# ~Silly Faces!~



## ~LS~ (Oct 29, 2011)

Do you have any pictures of your pups making silly faces? Post them please!!! 


I'll start with my little monkey, lol...



Ya Benji I'z sticking ma tongue at u!!!












I'z fink I pawtied too hard last night! Pwease make ze sun stop ze shining and the sky stop ze spinning!

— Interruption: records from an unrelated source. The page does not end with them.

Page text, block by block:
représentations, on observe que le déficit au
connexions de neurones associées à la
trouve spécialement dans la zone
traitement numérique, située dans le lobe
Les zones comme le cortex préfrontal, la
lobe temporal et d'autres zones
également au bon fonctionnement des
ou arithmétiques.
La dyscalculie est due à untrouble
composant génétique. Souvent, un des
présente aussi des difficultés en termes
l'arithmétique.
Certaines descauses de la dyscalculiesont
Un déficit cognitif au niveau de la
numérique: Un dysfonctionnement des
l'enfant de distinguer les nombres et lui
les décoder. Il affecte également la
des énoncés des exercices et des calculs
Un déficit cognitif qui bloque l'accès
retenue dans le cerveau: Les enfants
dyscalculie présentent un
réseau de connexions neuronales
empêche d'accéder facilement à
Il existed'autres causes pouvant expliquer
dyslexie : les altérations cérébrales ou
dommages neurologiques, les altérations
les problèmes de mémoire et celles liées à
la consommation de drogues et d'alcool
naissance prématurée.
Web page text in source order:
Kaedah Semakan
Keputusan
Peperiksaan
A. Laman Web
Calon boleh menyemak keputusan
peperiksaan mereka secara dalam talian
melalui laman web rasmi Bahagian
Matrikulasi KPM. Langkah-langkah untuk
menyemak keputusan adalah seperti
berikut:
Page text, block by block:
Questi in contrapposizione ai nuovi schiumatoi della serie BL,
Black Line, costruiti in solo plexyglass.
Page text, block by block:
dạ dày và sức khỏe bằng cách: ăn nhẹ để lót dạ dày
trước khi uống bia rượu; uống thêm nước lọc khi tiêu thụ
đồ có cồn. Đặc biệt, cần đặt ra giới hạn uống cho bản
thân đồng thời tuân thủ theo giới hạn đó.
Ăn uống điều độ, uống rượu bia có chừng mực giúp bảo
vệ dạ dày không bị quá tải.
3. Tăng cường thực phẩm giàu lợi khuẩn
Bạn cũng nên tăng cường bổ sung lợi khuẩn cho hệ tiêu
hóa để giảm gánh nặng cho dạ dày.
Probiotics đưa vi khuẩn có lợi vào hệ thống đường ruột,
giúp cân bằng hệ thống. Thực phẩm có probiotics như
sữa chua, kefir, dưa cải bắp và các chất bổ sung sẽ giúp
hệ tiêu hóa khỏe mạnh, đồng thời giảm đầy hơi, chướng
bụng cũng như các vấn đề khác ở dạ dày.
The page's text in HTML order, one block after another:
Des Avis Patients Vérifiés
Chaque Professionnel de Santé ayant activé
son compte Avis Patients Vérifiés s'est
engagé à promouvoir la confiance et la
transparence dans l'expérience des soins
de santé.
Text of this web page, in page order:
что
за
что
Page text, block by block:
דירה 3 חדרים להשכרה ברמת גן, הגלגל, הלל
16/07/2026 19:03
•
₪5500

Share your silly face pics!!! :tongue:


----------



## KrystalLeigh (Aug 17, 2011)

I can already tell this thread is going to be a good one! Bella's faces are hilarious. Such a cute little pumpkin. Here are a couple of Ode's:

HAAAA! Mom, you so funny!


This one's blurry but it cracks me up. This is her play face.


----------



## Lulajane (Jun 24, 2013)

LOL those are too cute!!

I thought this one of Gypsy was cute!

ugh iz to brite out here i need ma shades


----------



## Huly (Mar 5, 2012)

Love them! I needed this thread today!


----------



## Rach_Honey (Jan 13, 2012)

Ha I like this thread!  

I puts my head in wiv my toys ok mom? 










I soooooo sweepy! 










Cheese! 












Sent from Petguide.com Free App


----------



## Zorana1125 (Oct 24, 2010)

LS what a great thread idea!! I love it! 
Bella and Odie's smiling faces were so funny and cute to wake up to! And the captions are hilarious. Gypsy is looking so adorable too!

I get to ride in the convertible? All day?? Yay!!









Does someone have sunglasses I can borrow pwease??









I hate coming to the V E T.....









Sent from Petguide.com Free App


----------



## Huly (Mar 5, 2012)

It is Very rare to catch the Divs Child with a silly face but here are some I have caught when she thought I was not looking




And her Drama Queen Moment look


Sonny- He is just 100% Silly
GUILTY Look




And his smug look after he won a race


----------



## Huly (Mar 5, 2012)

And a little silly from the hounds


----------



## Lulajane (Jun 24, 2013)

Gosh I LOVE them all!! Christie you're making want another Basset Hound!!


----------



## coco_little_bear (May 30, 2012)

I love this thread!!

I don't have enough pictures of Lilo yet, but I'll have to look for some silly ones later.


----------



## Huly (Mar 5, 2012)

Lulajane said:


> Gosh I LOVE them all!! Christie you're making want another Basset Hound!!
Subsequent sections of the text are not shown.